“And that has made all the difference.”: Scaffolding Mark Twain’s Poetry


Mark Twain identified as a poet, a bad poet. “When the great poet laureate, Lord Tennyson, died,” Twain wrote, “I found that his position was open and I tried to get it…but I did not get it…It is a very difficult task making the second line rhyme with the first.” 

All joking aside, Twain really did frequently and enthusiastically experiment with verse. He read and recited poetry with friends and family. He composed short poems, both serious and silly, to be included in letters and telegrams. He wrote and fastidiously revised poems in his journals and notebooks, even though many of them never made their way to publication. And he sometimes used poetry, both his own compositions and lines written by others, to punctuate his speeches.

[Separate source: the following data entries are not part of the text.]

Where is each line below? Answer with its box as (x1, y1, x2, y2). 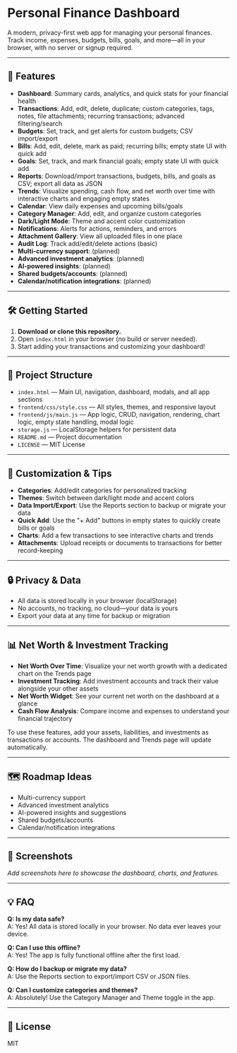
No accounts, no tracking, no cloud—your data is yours (17, 604, 178, 612)
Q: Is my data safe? (7, 915, 65, 923)
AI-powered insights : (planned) (17, 261, 111, 270)
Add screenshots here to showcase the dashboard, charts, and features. (7, 869, 219, 877)
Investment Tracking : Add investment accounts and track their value (17, 677, 219, 685)
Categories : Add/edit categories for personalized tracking (17, 486, 187, 495)
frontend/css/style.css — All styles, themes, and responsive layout (17, 403, 217, 411)
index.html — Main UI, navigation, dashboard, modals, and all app (17, 388, 210, 396)

Twain’s relationship to poetry reveals a lot about how poetry circulated in the nineteenth-century United States. In what follows, we provide and contextualize two of Twain’s poems, “Genius” and “These Annual Bills,” which we think can be productively scaffolded into teaching units build around one of the most popular poems in the Common Core, Robert Frost’s “The Road Not Taken.”

In the following video, Jocelyn offers a brief introduction to each of these works, as well as the “journey motif,” a conventional approach to teaching Frost’s poem and other popular K-12 texts.



Mark Twain composed “Genius” on December 21st of 1866 while aboard a steamship America. The ship had disembarked from San Francisco with the objective of sailing South to Nicaragua. From there, Twain planned to cross the Isthmus and catch another steamship, the San Francisco, to his final destination, New York City. The entire journey took just under a month. When he drafted “Genius,” the America had been at sea for a week, and it was increasingly clear it was to be an ill-fated voyage.

Unused ticket stub for the Steamship America, on which Twain was a passenger in December of 1866.

There was an outbreak of cholera onboard which killed nearly 5% of the passengers and made hundreds ill, including Twain, who recounted the sorry state of affairs, including the death of a young child on Christmas Eve, in dispatches published in the newspaper Alta California.

But the trip was not without levity, provided foremost by striking up a friendship with the America‘s captain, Ned Wakeman, who would be the inspiration for several characters in Twain’s later works.

“Genius” is thus a poem composed during a fraught and frightening transcontinental journey. It is a poem about self-awareness (or lack thereof) and about the mortal consequence of stubbornness, arrogance, and intolerance. The “journey motif” in this poem reflects the danger of stasis, but also the potential for transformation.

Twain famously wrote, “Travel is fatal to prejudice, bigotry, and narrow-mindedness.” His poem, “Genius,” inverts that thesis, suggesting that the refusal to face life’s journeys may doom one to prejudice, bigotry, narrow-mindedness, and misanthropy.

As the poem is clearly self-reflexive, inviting us to judge the poet writing it according to the vision of poetic temperament he offers, one cannot help but read it as one of Twain’s many moments of self-doubt. Trapped aboard America, facing a deadly epidemic, he questions whether the arts – journalism, humor, lecturing, etc. – to which he has dedicated the last several years of his life will not leave him a similarly destitute and forgettable “genius.”

Thanks to our friends at the Mark Twain Project, especially Robert Hirst, below you can see the manuscript of “Genius,” as it appears in Twain’s notebook from the voyage.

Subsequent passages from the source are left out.